§ **Required work**: Your answer should be every line of the records that contains the word "hotel", copied as it stands.
[[ Supplied data open ]]
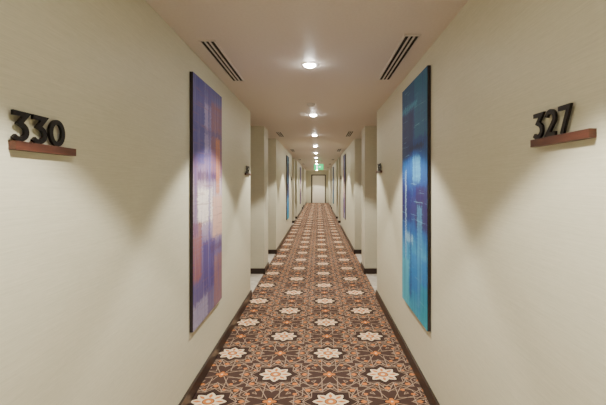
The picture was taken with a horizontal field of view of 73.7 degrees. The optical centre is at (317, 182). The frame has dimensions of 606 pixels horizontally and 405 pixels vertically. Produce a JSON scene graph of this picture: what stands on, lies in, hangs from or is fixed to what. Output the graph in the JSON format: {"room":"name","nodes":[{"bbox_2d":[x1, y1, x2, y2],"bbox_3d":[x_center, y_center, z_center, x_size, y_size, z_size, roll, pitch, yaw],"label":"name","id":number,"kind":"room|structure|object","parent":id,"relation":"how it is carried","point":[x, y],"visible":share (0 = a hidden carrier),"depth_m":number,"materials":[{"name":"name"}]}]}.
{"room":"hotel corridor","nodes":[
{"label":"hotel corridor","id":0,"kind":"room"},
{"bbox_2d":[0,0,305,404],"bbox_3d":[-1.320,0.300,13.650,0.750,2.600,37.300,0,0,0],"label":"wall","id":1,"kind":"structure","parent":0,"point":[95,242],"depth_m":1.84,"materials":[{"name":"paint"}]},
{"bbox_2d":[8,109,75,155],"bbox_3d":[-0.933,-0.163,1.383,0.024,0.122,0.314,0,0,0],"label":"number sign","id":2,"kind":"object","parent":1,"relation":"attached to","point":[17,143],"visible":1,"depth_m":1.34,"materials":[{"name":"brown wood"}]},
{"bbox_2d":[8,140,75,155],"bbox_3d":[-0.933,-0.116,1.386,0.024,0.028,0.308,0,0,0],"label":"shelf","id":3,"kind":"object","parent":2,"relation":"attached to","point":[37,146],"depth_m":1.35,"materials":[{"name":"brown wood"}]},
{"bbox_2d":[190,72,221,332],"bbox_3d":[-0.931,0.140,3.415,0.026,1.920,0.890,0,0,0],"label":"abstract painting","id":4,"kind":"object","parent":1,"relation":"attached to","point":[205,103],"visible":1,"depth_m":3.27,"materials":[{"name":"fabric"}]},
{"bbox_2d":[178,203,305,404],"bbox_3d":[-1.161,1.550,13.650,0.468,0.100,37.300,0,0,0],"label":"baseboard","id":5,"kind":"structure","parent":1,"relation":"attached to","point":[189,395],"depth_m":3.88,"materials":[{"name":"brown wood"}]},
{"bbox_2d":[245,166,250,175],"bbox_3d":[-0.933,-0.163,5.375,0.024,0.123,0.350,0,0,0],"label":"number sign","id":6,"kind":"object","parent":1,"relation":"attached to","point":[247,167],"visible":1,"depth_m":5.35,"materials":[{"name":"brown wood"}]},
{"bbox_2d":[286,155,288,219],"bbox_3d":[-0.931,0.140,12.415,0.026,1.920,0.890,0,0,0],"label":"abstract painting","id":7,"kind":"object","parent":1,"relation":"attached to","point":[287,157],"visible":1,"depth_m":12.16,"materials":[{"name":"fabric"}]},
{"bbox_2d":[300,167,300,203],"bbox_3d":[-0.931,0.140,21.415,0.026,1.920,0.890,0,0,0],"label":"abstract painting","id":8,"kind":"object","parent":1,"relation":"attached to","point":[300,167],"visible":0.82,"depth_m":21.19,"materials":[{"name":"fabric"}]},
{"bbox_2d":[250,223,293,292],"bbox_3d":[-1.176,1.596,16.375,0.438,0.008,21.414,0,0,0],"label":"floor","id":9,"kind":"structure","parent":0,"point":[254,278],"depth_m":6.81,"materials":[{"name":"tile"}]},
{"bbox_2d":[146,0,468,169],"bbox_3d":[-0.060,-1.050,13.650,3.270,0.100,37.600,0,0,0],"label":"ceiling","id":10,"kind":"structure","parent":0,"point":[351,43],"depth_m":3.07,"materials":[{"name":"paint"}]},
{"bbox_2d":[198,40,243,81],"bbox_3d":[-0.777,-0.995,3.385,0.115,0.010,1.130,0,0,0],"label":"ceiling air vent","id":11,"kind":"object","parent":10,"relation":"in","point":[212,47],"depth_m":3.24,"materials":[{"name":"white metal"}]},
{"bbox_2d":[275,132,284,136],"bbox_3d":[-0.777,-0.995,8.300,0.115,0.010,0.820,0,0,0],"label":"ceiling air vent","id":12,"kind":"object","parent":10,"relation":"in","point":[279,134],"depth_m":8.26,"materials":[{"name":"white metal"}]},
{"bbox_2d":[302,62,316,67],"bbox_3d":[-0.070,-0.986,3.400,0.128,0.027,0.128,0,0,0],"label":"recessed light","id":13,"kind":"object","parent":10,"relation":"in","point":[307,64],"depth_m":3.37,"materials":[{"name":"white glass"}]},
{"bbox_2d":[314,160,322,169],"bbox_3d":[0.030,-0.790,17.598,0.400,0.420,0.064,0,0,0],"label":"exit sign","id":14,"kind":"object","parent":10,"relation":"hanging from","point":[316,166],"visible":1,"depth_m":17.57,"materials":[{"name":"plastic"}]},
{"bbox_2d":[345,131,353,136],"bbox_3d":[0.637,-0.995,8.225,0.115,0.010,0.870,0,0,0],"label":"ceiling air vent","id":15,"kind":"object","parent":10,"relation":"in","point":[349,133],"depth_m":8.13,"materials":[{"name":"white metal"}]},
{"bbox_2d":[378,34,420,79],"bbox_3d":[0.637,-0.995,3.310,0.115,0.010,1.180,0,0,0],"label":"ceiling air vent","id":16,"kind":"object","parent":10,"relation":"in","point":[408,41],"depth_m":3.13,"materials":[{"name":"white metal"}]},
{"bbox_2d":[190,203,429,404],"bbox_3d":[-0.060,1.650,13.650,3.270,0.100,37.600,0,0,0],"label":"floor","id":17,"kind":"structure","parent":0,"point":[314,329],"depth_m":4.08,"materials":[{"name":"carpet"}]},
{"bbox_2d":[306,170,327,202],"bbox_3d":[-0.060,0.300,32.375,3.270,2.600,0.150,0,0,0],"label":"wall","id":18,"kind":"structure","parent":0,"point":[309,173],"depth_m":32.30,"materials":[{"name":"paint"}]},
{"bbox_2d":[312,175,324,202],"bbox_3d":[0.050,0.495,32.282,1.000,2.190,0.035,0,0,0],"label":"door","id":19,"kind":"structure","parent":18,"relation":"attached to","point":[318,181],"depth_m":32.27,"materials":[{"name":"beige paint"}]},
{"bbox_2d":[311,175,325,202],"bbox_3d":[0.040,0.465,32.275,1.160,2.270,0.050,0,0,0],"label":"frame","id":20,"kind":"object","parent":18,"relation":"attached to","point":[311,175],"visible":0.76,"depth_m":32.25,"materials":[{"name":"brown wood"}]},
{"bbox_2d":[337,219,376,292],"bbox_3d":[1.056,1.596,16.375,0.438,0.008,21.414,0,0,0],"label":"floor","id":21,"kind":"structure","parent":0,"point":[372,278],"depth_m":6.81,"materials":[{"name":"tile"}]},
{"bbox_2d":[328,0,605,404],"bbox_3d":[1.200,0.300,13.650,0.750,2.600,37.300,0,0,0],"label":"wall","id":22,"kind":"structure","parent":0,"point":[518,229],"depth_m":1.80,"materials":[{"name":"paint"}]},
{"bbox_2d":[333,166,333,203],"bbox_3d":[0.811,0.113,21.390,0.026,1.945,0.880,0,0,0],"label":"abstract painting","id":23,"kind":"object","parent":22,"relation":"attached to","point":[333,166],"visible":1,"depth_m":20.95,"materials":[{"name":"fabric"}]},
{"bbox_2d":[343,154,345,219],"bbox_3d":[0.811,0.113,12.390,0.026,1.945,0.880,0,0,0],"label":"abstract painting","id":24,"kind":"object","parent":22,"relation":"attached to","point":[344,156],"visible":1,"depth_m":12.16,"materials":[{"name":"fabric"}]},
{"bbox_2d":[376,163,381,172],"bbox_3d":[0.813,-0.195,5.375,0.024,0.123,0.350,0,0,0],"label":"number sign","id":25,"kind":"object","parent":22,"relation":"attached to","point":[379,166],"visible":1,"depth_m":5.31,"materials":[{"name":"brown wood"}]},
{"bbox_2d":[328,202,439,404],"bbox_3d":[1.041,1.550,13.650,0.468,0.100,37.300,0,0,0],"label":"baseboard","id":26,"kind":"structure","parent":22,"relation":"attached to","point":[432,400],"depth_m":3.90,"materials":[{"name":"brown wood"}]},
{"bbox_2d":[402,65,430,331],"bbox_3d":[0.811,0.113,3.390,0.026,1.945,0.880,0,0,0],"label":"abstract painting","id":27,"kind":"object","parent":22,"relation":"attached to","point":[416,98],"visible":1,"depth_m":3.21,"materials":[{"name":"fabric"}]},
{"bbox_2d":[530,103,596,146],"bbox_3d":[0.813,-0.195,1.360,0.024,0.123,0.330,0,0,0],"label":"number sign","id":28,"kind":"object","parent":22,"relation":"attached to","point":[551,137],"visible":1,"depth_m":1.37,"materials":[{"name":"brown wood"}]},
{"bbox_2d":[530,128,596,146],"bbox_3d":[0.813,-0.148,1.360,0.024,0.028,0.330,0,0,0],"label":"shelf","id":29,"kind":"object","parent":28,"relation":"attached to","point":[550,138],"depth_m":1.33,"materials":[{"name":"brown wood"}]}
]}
[[ Supplied data closed ]]
§ **Written reply**:
{"room":"hotel corridor","nodes":[
{"label":"hotel corridor","id":0,"kind":"room"},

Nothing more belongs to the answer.